• Problem statement
Give the listing again exactly as written.

• Supplied records
++++++
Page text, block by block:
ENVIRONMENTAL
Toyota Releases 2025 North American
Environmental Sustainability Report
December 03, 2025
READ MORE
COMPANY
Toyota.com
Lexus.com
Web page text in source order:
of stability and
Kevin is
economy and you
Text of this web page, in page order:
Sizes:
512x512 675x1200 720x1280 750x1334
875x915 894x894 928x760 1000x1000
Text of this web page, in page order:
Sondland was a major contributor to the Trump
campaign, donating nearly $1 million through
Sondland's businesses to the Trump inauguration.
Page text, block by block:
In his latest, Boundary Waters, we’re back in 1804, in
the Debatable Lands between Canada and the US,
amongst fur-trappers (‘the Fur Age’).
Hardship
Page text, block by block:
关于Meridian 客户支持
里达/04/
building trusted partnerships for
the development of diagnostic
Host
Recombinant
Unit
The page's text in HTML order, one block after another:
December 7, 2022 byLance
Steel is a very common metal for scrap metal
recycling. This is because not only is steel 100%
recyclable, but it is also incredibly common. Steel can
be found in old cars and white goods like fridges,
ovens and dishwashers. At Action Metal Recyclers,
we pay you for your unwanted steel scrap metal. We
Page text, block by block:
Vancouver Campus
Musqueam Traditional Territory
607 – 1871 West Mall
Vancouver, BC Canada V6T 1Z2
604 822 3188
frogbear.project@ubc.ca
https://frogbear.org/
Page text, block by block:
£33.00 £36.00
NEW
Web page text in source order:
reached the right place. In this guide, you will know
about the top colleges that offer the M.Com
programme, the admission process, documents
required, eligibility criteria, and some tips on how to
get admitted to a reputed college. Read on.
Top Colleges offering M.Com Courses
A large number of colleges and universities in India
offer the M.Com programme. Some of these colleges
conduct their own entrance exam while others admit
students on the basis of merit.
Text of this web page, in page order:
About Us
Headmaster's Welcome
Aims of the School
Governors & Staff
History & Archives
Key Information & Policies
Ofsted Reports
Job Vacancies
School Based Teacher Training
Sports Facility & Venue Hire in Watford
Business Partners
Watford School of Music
++++++
• Task response
Page text, block by block:
ENVIRONMENTAL
Toyota Releases 2025 North American
Environmental Sustainability Report
December 03, 2025
READ MORE
COMPANY
Toyota.com
Lexus.com
Web page text in source order:
of stability and
Kevin is
economy and you
Text of this web page, in page order:
Sizes:
512x512 675x1200 720x1280 750x1334
875x915 894x894 928x760 1000x1000
Text of this web page, in page order:
Sondland was a major contributor to the Trump
campaign, donating nearly $1 million through
Sondland's businesses to the Trump inauguration.
Page text, block by block:
In his latest, Boundary Waters, we’re back in 1804, in
the Debatable Lands between Canada and the US,
amongst fur-trappers (‘the Fur Age’).
Hardship
Page text, block by block:
关于Meridian 客户支持
里达/04/
building trusted partnerships for
the development of diagnostic
Host
Recombinant
Unit
The page's text in HTML order, one block after another:
December 7, 2022 byLance
Steel is a very common metal for scrap metal
recycling. This is because not only is steel 100%
recyclable, but it is also incredibly common. Steel can
be found in old cars and white goods like fridges,
ovens and dishwashers. At Action Metal Recyclers,
we pay you for your unwanted steel scrap metal. We
Page text, block by block:
Vancouver Campus
Musqueam Traditional Territory
607 – 1871 West Mall
Vancouver, BC Canada V6T 1Z2
604 822 3188
frogbear.project@ubc.ca
https://frogbear.org/
Page text, block by block:
£33.00 £36.00
NEW
Web page text in source order:
reached the right place. In this guide, you will know
about the top colleges that offer the M.Com
programme, the admission process, documents
required, eligibility criteria, and some tips on how to
get admitted to a reputed college. Read on.
Top Colleges offering M.Com Courses
A large number of colleges and universities in India
offer the M.Com programme. Some of these colleges
conduct their own entrance exam while others admit
students on the basis of merit.
Text of this web page, in page order:
About Us
Headmaster's Welcome
Aims of the School
Governors & Staff
History & Archives
Key Information & Policies
Ofsted Reports
Job Vacancies
School Based Teacher Training
Sports Facility & Venue Hire in Watford
Business Partners
Watford School of Music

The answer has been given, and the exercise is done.